Even so, if you assume the improvements stop there, and you just have better image generation, audio generation, and video generation, that still covers…like, a really heavy fraction of the human experience? The submission deadline for ICLR just passed, meaning all the ML researchers are putting their conference submissions on arXiv, and there is some wild, wild stuff branching off from diffusion models as-is.
There’s an audio diffusion paper, for text-to-audio.
There is a 3D asset generator based on NeRF + using Imagen as a loss function, letting you bootstrap from 2D text-to-image into 3D data.
This may be early, but diffusion looks like it’s going to go down as a ResNet-level idea in how it generally impacts the development of machine learning models.

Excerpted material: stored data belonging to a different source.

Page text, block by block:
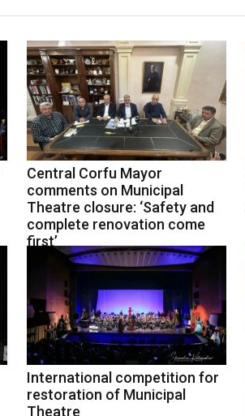
Central Corfu Mayor
comments on Municipal
Theatre closure: ‘Safety and
complete renovation come
first’
International competition for
restoration of Municipal
Theatre
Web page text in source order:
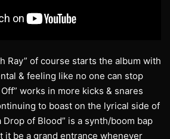
Ray” of course starts the album with
& feeling like no one can stop
works in more kicks & snares
to boast on the lyrical side of
Drop of Blood” is a synth/boom bap
it be a grand entrance whenever
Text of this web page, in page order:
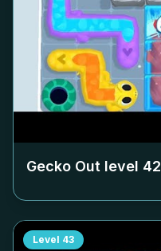
Gecko Out level 42
Level 43
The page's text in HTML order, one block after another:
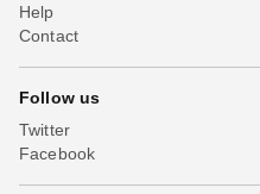
Help
Contact
Follow us
Twitter
Facebook
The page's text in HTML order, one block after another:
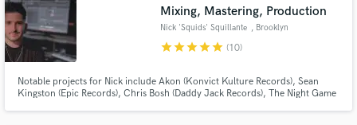
Mixing, Mastering, Production
Nick 'Squids' Squillante , Brooklyn
starstarstarstarstar (10)
Notable projects for Nick include Akon (Konvict Kulture Records), Sean
Kingston (Epic Records), Chris Bosh (Daddy Jack Records), The Night Game
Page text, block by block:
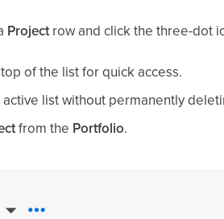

The jump seems pretty discontinous to me! I know this stuff is hard, and there are cavaets to what works and what doesn’t, and you just see the successes, but I still think there isn’t a reasonable way you can say, “ah, yeah, but this is all a dead-end, it’s going to hit a wall soon”. Right now the runway of “make the obvious next improvement” seems at least 2 years long to me, and that’s a lot of time for better models. As a comparison, 2 years ago is about when GPT-3 came out, and language models haven’t stopped yet.
It’s research level now, but this stuff is going to hit the wider public consciousness in about a year or two, and people are not going to be ready. They just aren’t. Maybe it will be just as easy to normalize as text-to-image was, but I expect a lot of domains to get disrupted, and for every five problems where it’s harder than expected, there’s going to be one where it’s easier.
If I see anyone complain about having to write a Broader Impacts section for NeurIPS, I’m going to be pretty upset. ML is crossing some key quality thresholds, and writing that section is not that hard! If you do find it hard, I’d take it as a sign that you should have started thinking about it earlier.